● **Work to complete**: Repeat, exactly as they appear, the lines from the one with "Developing with asyncio [30, 304, 102, 312]" through the last line of the entries below, but none of the pictures.

● **Material for the task**:
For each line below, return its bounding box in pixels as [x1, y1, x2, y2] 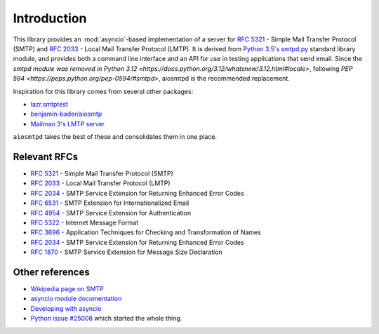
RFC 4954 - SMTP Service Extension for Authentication [30, 208, 192, 217]
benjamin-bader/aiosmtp [30, 109, 102, 119]
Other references [13, 266, 91, 278]
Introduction [13, 11, 87, 26]
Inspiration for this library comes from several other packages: [13, 87, 194, 95]
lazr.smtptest [30, 100, 68, 108]
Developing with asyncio [30, 304, 102, 312]
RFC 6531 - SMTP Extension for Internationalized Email [30, 199, 189, 207]
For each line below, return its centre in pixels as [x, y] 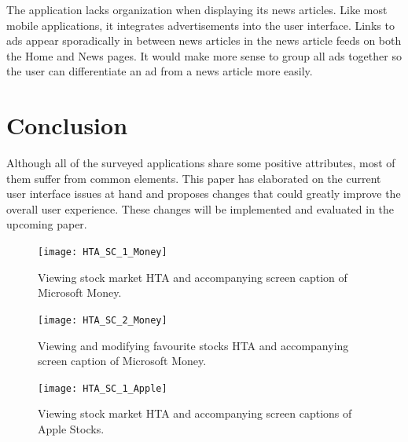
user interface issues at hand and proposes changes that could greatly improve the [204, 194]
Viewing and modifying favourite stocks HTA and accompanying [193, 345]
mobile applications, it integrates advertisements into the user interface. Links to [200, 25]
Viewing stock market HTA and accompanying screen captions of [195, 413]
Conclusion [67, 125]
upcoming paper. [47, 224]
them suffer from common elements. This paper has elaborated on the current [194, 178]
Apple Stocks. [71, 429]

● **Solved problem**:
Developing with asyncio [30, 304, 102, 312]
RFC 6531 - SMTP Extension for Internationalized Email [30, 199, 189, 207]
For each line below, return its centre in pixels as [x, y] 
user interface issues at hand and proposes changes that could greatly improve the [204, 194]
Viewing and modifying favourite stocks HTA and accompanying [193, 345]
mobile applications, it integrates advertisements into the user interface. Links to [200, 25]
Viewing stock market HTA and accompanying screen captions of [195, 413]
Conclusion [67, 125]
upcoming paper. [47, 224]
them suffer from common elements. This paper has elaborated on the current [194, 178]
Apple Stocks. [71, 429]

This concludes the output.